▶ _ENTRIES SUPPLIED_:
§ §

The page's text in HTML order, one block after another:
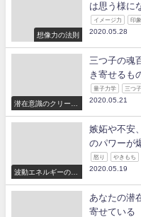
想像力の法則
は思う様に
イメージ力 印
2020.05.28
潜在意識のクリーニ
三つ子の魂
き寄せるも
量子力学 三つ
2020.05.21
波動エネルギーの法
嫉妬や不安
のパワーが
怒り やきもち
2020.05.19
あなたの潜
寄せている
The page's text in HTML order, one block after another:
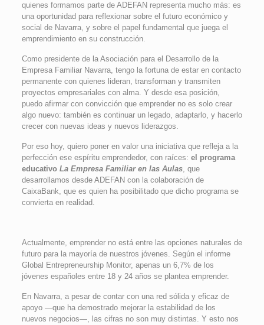
quienes formamos parte de ADEFAN representa mucho más: es
una oportunidad para reflexionar sobre el futuro económico y
social de Navarra, y sobre el papel fundamental que juega el
emprendimiento en su construcción.
Como presidente de la Asociación para el Desarrollo de la
Empresa Familiar Navarra, tengo la fortuna de estar en contacto
permanente con quienes lideran, transforman y transmiten
proyectos empresariales con alma. Y desde esa posición,
puedo afirmar con convicción que emprender no es solo crear
algo nuevo: también es continuar un legado, adaptarlo, y hacerlo
crecer con nuevas ideas y nuevos liderazgos.
Por eso hoy, quiero poner en valor una iniciativa que refleja a la
perfección ese espíritu emprendedor, con raíces: el programa
educativo La Empresa Familiar en las Aulas, que
desarrollamos desde ADEFAN con la colaboración de
CaixaBank, que es quien ha posibilitado que dicho programa se
convierta en realidad.
Actualmente, emprender no está entre las opciones naturales de
futuro para la mayoría de nuestros jóvenes. Según el informe
Global Entrepreneurship Monitor, apenas un 6,7% de los
jóvenes españoles entre 18 y 24 años se plantea emprender.
En Navarra, a pesar de contar con una red sólida y eficaz de
apoyo —que ha demostrado mejorar la estabilidad de los
nuevos negocios—, las cifras no son muy distintas. Y esto nos
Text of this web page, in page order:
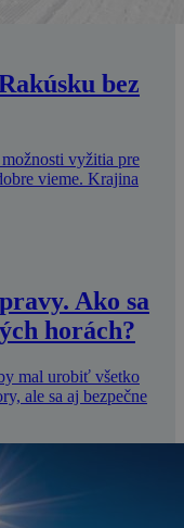
bez
vyžitia pre
vieme. Krajina
Ako sa
horách?
mal urobiť všetko
ale sa aj bezpečne
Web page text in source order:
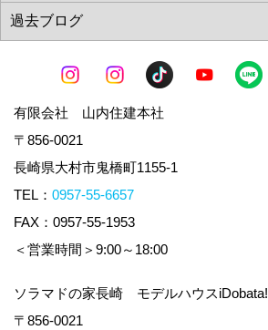
有限会社 山内住建本社
〒856-0021
長崎県大村市鬼橋町1155-1
TEL： 0957-55-6657
FAX：0957-55-1953
＜営業時間＞9:00～18:00
ソラマドの家長崎 モデルハウスiDobata!
〒856-0021
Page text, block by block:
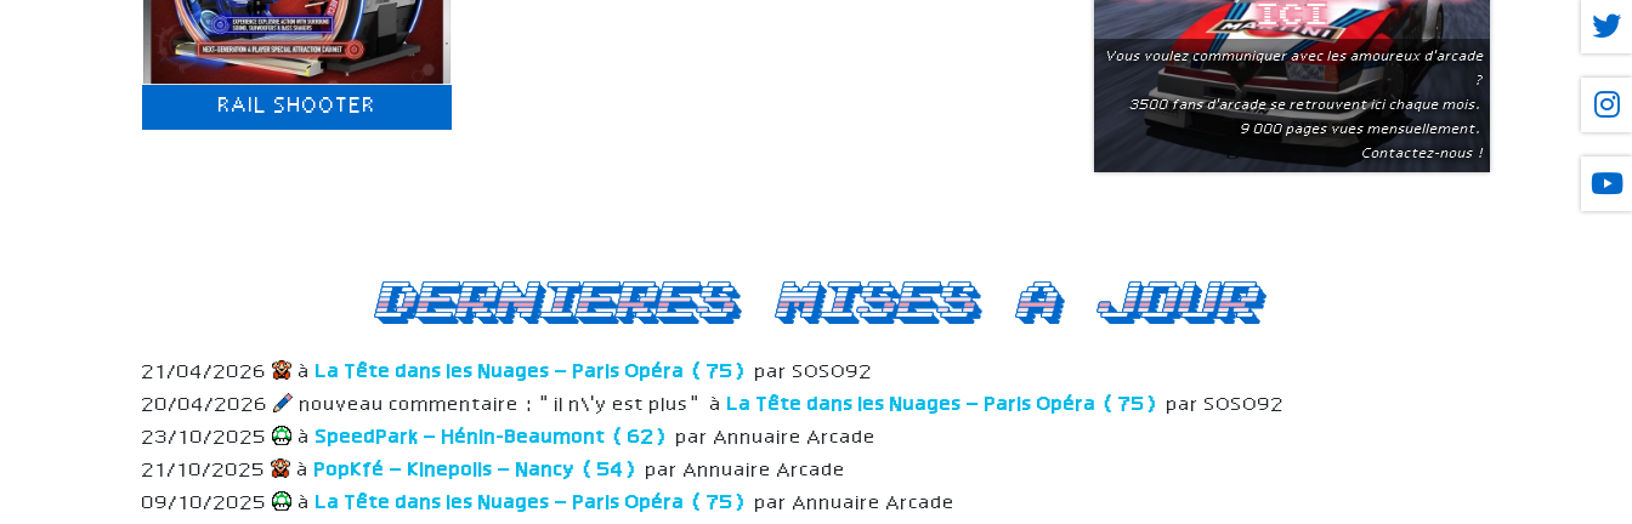
RAIL SHOOTER
ici
Vous voulez communiquer avec les amoureux d'arcade
?
3500 fans d'arcade se retrouvent ici chaque mois.
9 000 pages vues mensuellement.
Contactez-nous !
Dernieres mises a jour
21/04/2026 à La Tête dans les Nuages – Paris Opéra (75) par SOSO92
20/04/2026
nouveau commentaire : "il n\'y est plus" à La Tête dans les Nuages – Paris Opéra (75) par SOSO92
23/10/2025
à SpeedPark – Hénin-Beaumont (62) par Annuaire Arcade
21/10/2025
à PopKfé – Kinepolis – Nancy (54) par Annuaire Arcade
09/10/2025
à La Tête dans les Nuages – Paris Opéra (75) par Annuaire Arcade
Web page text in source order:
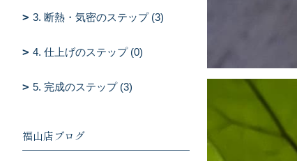
3. 断熱・気密のステップ (3)
4. 仕上げのステップ (0)
5. 完成のステップ (3)
福山店ブログ

§ §

▶ _TASK DETAILS_: The answer should match the material exactly, with every picture removed.

▶ _RESPONSE_:
The page's text in HTML order, one block after another:
想像力の法則
は思う様に
イメージ力 印
2020.05.28
潜在意識のクリーニ
三つ子の魂
き寄せるも
量子力学 三つ
2020.05.21
波動エネルギーの法
嫉妬や不安
のパワーが
怒り やきもち
2020.05.19
あなたの潜
寄せている
The page's text in HTML order, one block after another:
quienes formamos parte de ADEFAN representa mucho más: es
una oportunidad para reflexionar sobre el futuro económico y
social de Navarra, y sobre el papel fundamental que juega el
emprendimiento en su construcción.
Como presidente de la Asociación para el Desarrollo de la
Empresa Familiar Navarra, tengo la fortuna de estar en contacto
permanente con quienes lideran, transforman y transmiten
proyectos empresariales con alma. Y desde esa posición,
puedo afirmar con convicción que emprender no es solo crear
algo nuevo: también es continuar un legado, adaptarlo, y hacerlo
crecer con nuevas ideas y nuevos liderazgos.
Por eso hoy, quiero poner en valor una iniciativa que refleja a la
perfección ese espíritu emprendedor, con raíces: el programa
educativo La Empresa Familiar en las Aulas, que
desarrollamos desde ADEFAN con la colaboración de
CaixaBank, que es quien ha posibilitado que dicho programa se
convierta en realidad.
Actualmente, emprender no está entre las opciones naturales de
futuro para la mayoría de nuestros jóvenes. Según el informe
Global Entrepreneurship Monitor, apenas un 6,7% de los
jóvenes españoles entre 18 y 24 años se plantea emprender.
En Navarra, a pesar de contar con una red sólida y eficaz de
apoyo —que ha demostrado mejorar la estabilidad de los
nuevos negocios—, las cifras no son muy distintas. Y esto nos
Text of this web page, in page order:
bez
vyžitia pre
vieme. Krajina
Ako sa
horách?
mal urobiť všetko
ale sa aj bezpečne
Web page text in source order:
有限会社 山内住建本社
〒856-0021
長崎県大村市鬼橋町1155-1
TEL： 0957-55-6657
FAX：0957-55-1953
＜営業時間＞9:00～18:00
ソラマドの家長崎 モデルハウスiDobata!
〒856-0021
Page text, block by block:
RAIL SHOOTER
ici
Vous voulez communiquer avec les amoureux d'arcade
?
3500 fans d'arcade se retrouvent ici chaque mois.
9 000 pages vues mensuellement.
Contactez-nous !
Dernieres mises a jour
21/04/2026 à La Tête dans les Nuages – Paris Opéra (75) par SOSO92
20/04/2026
nouveau commentaire : "il n\'y est plus" à La Tête dans les Nuages – Paris Opéra (75) par SOSO92
23/10/2025
à SpeedPark – Hénin-Beaumont (62) par Annuaire Arcade
21/10/2025
à PopKfé – Kinepolis – Nancy (54) par Annuaire Arcade
09/10/2025
à La Tête dans les Nuages – Paris Opéra (75) par Annuaire Arcade
Web page text in source order:
3. 断熱・気密のステップ (3)
4. 仕上げのステップ (0)
5. 完成のステップ (3)
福山店ブログ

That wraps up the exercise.